Walt Disney sosteneva: “Se si può sognare, si può fare”. La visone di Alfred Sloan sul futuro della GM fu plasmata dal modello culturale allora dominante del “sogno americano”. Steve Jobs alla Apple ed Edwin Land alla Polaroid elaborarono le loro vision partendo da procedimenti logici, individuando soprattutto il limite tecnico delle tecnologie in uso. Mc Donald semplicemente osservando le mutate abitudini alimentari disse ai suoi 10 dipendenti “We will sell hamburgers”. Quale è la sua vision e da dove nasce?
La mission di Telecom Italia Lab è l’innovazione nel mondo ICT, con particolare attenzione alla ricerca nelle telecomunicazioni. La nostra vision nasce dalla consapevolezza delle grandi opportunità ancora da esplorare nel campo dei servizi e applicazioni in rete, opportunità da cogliere evitando gli errori di alcuni operatori della new economy e valorizzando l’esperienza che abbiamo nelle tecnologie chiave per il futuro. Dopo lo sgonfiamento della bolla di Internet e con la crisi di molte “dot com” è stato chiaro a tutti che solo le aziende con un consolidato know-how e sani economics possono avere un futuro. Non si deve infatti confondere il fallimento di modelli che non avevano basi solide, con quelle che sono aziende dotate di concrete possibilità di sviluppo grazie alle loro ineccepibili basi economiche e tecnologiche. E’ anche a seguito di ciò che la nostra mission, l’innovazione tecnologica in cui siamo impegnati da decenni, è diventata anche una convinzione sempre più radicata in tutti noi.
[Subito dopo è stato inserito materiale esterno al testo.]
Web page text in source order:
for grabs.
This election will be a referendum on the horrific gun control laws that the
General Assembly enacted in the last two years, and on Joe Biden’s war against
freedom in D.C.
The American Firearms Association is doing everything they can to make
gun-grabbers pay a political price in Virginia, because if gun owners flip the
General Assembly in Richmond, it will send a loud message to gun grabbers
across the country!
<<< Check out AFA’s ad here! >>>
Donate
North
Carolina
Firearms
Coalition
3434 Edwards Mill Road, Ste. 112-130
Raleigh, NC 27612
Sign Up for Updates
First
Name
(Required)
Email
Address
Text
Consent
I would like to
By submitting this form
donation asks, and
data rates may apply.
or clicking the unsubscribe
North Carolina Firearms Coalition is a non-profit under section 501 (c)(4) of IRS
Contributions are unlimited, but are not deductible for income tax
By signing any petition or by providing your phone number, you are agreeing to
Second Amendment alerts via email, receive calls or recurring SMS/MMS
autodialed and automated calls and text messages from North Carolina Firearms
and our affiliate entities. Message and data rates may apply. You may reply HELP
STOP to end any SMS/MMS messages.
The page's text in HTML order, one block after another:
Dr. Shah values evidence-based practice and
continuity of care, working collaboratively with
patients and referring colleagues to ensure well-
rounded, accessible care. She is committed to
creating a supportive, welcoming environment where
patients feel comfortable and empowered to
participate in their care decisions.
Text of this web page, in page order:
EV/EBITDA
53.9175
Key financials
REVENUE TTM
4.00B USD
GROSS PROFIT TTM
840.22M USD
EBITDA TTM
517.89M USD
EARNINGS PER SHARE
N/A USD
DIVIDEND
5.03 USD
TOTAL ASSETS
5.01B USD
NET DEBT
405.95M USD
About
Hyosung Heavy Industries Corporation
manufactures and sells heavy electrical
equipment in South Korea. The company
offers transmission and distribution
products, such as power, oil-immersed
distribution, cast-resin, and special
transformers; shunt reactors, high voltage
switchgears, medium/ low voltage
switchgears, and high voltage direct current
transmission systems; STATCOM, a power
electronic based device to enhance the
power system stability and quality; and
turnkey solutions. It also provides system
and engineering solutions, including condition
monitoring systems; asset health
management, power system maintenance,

Tentare di far comprendere alle persone la visione di un futuro alternativo è una sfida comunicativa di portata completamente diversa rispetto a quella dell’organizzazione delle persone per realizzare un piano a breve termine. L’impegno esige qualcosa di più delle condiscendenza verbale. La visione va resa accessibile e appetibile a vari livelli. Come “vende la sua vision?
Vorrei fare una precisazione: credo che queste siano due sfide differenti sì, ma complementari. Infatti credo proprio che vincere la prima sia strumentale per vincere la seconda…il successo si ottiene nella misura in cui si è in grado di coinvolgere tutti i collaboratori diretti e tutta l’azienda nella visione del futuro; per far ciò si deve comunicare passione ed al contempo dimostrare di essere credibili, altrimenti la squadra difficilmente è disposta ad affrontare e fare propri gli obiettivi impossibili. A tal riguardo noi di TILAB abbiamo proprio affrontato una situazione del genere, quando siamo nati nel marzo 2001. Abbiamo avviato una nuova realtà aziendale, in cui abbiamo innestato alla ricerca, già da decenni mission consolidata e punto di eccellenza del Gruppo Telecom Italia nuove discipline quali l’Interaction Design.. L’impegno di ciascuno ed il successo dei piani a breve termine sono stati raggiunti anche e soprattutto grazie alla condivisione della nuova vision che ha visto tutti in azienda impegnati a far proprio questo progetto ambizioso e di rilevanza per il sistema paese e il settore ICT.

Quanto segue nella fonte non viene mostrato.